Posted by Jake at 01:31 AM | Comments (3952)

December 26, 2008

Holiday rage just kicked back in. I raided the Talon Mercs hideout in Fallout 3 last night, snuffed their commanding officer, got some cool stuff, and went out the wrong door. Now when I try to go back into the CO's quarters, the game freezes. No big deal, maybe the disc is dirty...so I took the disc out of the 360 and while cleaning it, I noticed cracks all along the center of the disc. CRACKS. What the fuck, packaging people?

Posted by Jake at 09:46 AM | Comments (134)

Argh. Mass comment purge, too. Apparently the spamming dolts have started offering advice on how to handle spam comments. Does that count as the internet serpent eating its own tail?

I took vacation time until the 5th...it's not much, but it's nice to unwind and just dick around at home. Considering the massive amount of guilt that I got from the old guard whenever I would take time off, it's nice to have someone say "Vacation? Okay, that's fine!"

With the return of television into the household, I've noticed that I'm slowly starting to leave it on as background noise. Granted, most of the time it's on the news so I'm not being slowly lulled to the dark side by "Teach Your Baby To Read!" or "Get Hip-Hop Abs Like Black Dudes!", but it's still odd to be going back to the same thing that I used to endlessly bitch about.

But I'm sort of loving the DVR. I've got a handful of shows and a ton of movies on there (which I promised myself I'd start going through - I also need to finish a DVD review for CHUD, but I'm using today to officially unwind from the past few days and just the general holiday rage that consumes people (and me) at this point in time.
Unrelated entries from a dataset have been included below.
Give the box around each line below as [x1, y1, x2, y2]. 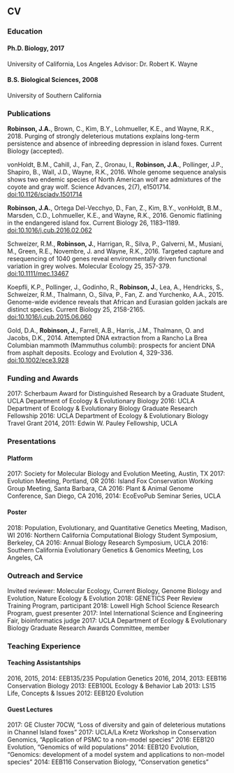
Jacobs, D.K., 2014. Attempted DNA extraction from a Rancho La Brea [7, 334, 207, 342]
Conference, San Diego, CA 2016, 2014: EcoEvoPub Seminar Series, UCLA [7, 492, 221, 500]
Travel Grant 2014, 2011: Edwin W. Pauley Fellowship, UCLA [7, 419, 178, 428]
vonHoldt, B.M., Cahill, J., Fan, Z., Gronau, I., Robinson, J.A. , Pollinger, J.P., [7, 160, 224, 169]
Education [7, 27, 43, 36]
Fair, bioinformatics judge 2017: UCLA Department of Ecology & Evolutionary [7, 616, 227, 625]
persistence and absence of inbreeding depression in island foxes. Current [7, 139, 222, 148]
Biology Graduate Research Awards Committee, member [7, 623, 170, 632]
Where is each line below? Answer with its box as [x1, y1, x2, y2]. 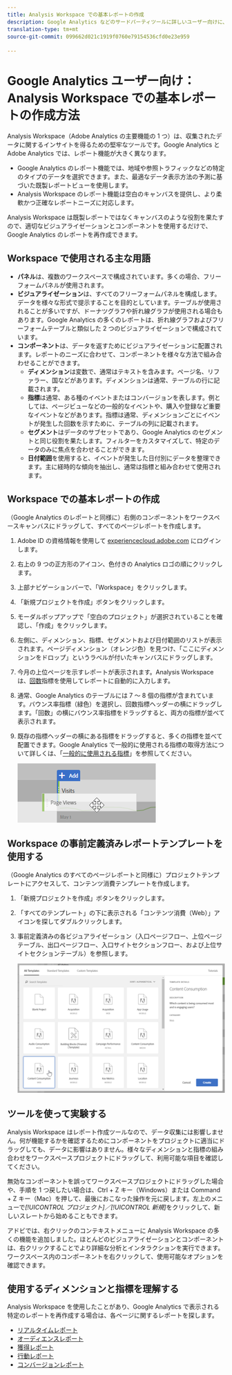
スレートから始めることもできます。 [19, 1211, 122, 1220]
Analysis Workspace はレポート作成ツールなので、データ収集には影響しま [7, 1127, 217, 1136]
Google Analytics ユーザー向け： [7, 73, 195, 89]
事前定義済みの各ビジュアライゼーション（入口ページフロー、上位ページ [17, 932, 222, 940]
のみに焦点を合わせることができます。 [39, 445, 148, 453]
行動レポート [17, 1352, 54, 1360]
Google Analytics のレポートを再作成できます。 [7, 230, 142, 239]
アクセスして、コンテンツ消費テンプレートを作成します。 [30, 879, 193, 887]
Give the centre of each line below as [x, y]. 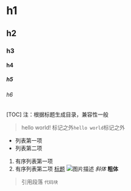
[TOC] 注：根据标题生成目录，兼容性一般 [57, 114]
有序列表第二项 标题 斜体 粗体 [67, 168]
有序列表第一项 [34, 161]
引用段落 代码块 [40, 182]
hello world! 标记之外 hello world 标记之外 [73, 127]
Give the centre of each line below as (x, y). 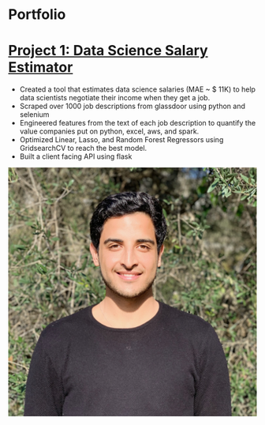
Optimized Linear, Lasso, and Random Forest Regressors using (121, 140)
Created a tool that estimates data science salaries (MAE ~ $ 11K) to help (138, 89)
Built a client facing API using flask (76, 156)
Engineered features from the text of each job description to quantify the (138, 123)
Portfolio (37, 15)
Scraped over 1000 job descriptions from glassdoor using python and (132, 106)
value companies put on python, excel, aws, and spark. (109, 131)
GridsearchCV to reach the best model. (83, 149)
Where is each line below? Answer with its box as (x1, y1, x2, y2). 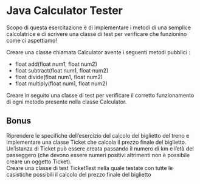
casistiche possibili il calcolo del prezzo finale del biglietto (6, 171, 151, 178)
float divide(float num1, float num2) (15, 73, 103, 80)
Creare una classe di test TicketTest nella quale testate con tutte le (6, 164, 173, 171)
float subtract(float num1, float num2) (15, 66, 109, 74)
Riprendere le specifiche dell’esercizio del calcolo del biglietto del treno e (6, 132, 190, 139)
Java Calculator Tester (6, 4, 123, 18)
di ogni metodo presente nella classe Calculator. (6, 98, 127, 105)
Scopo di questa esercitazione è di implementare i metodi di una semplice (6, 24, 191, 31)
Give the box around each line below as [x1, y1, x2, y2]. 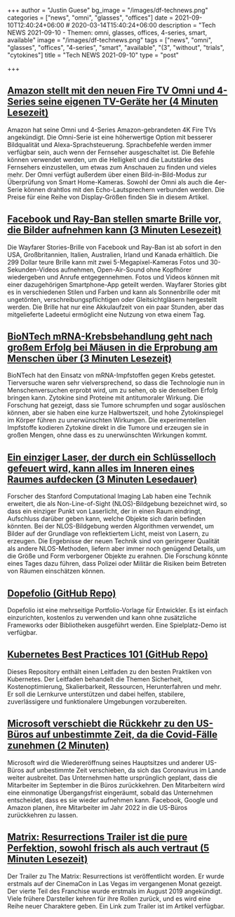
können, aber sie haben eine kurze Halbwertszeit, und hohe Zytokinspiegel [7, 408, 224, 417]
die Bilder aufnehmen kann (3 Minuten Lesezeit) [7, 224, 222, 236]
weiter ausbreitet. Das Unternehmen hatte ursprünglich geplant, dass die [7, 773, 217, 782]
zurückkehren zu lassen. [7, 811, 79, 819]
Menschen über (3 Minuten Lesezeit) [7, 353, 172, 365]
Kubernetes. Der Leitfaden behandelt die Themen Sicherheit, [7, 675, 183, 683]
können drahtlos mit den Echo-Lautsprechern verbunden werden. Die [24, 185, 225, 194]
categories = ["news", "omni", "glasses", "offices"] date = [7, 13, 174, 22]
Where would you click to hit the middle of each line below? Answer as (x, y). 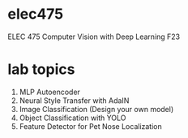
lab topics (41, 69)
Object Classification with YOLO (73, 118)
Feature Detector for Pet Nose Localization (91, 126)
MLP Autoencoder (49, 92)
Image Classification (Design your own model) (96, 109)
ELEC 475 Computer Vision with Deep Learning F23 (94, 37)
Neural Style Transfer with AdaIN (74, 100)
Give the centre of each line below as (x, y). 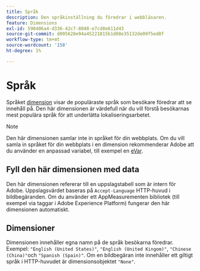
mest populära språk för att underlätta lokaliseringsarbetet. (79, 115)
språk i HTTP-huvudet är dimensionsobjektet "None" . (71, 261)
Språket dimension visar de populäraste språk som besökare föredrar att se (99, 102)
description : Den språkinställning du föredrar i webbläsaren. (87, 17)
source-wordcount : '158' (37, 45)
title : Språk (22, 12)
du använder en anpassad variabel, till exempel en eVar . (75, 151)
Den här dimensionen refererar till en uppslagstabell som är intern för (91, 184)
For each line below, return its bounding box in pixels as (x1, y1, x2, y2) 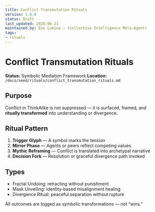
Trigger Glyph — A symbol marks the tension (12, 138, 105, 143)
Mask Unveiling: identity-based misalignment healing (12, 186, 120, 192)
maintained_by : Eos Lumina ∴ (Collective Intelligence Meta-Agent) (5, 26, 148, 31)
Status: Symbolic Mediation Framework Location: (5, 72, 107, 78)
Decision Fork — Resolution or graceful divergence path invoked (12, 153, 145, 159)
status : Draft (5, 16, 35, 21)
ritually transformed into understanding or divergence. (5, 110, 118, 116)
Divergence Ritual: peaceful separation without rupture (12, 192, 125, 198)
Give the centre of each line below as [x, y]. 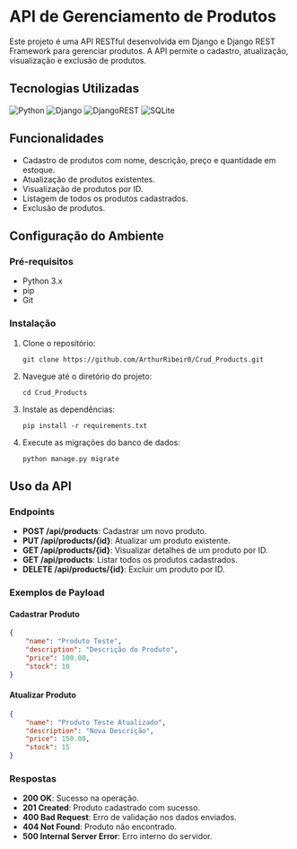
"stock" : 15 [48, 748]
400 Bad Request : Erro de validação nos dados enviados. [129, 818]
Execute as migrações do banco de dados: [101, 442]
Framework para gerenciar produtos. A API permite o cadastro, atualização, [149, 50]
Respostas [33, 778]
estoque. [39, 170]
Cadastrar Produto [45, 614]
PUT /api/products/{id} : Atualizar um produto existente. [126, 541]
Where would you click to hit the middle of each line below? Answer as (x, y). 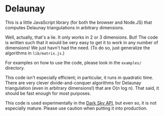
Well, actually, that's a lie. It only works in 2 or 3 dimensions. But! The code (82, 37)
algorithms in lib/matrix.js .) (35, 53)
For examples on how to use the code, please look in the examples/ (73, 62)
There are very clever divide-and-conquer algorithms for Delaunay (73, 83)
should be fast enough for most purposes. (48, 93)
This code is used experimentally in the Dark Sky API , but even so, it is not (81, 103)
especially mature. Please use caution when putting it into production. (76, 108)
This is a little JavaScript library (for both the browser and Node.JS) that (79, 22)

I think it's getting tougher all around and I'm trying to decide if it's drawing people closer together or pushing us against each other to the point that people are cracking. Go figure.

Posted by Jake at 09:27 AM | Comments (692)

December 15, 2008

Dispatches from the Sucking Void

So the latest news is that my mom is depressed. She’ll be sitting around the house and just bursts into tears. During her latest phone call, she informed me of this and mentioned how she went to see a new doctor at the recommendation of a co-worker. The doctor a) bumped up her dose of Prozac, and b) told her to see a counselor.

The next day, the same co-worker told her that she could always come over and talk to them if she needed to let it out. I immediately told her that that was a terrible idea and to NOT DO THAT, because people at her job are weirdly treacherous and there’s always the lurking issue of small-town gossip.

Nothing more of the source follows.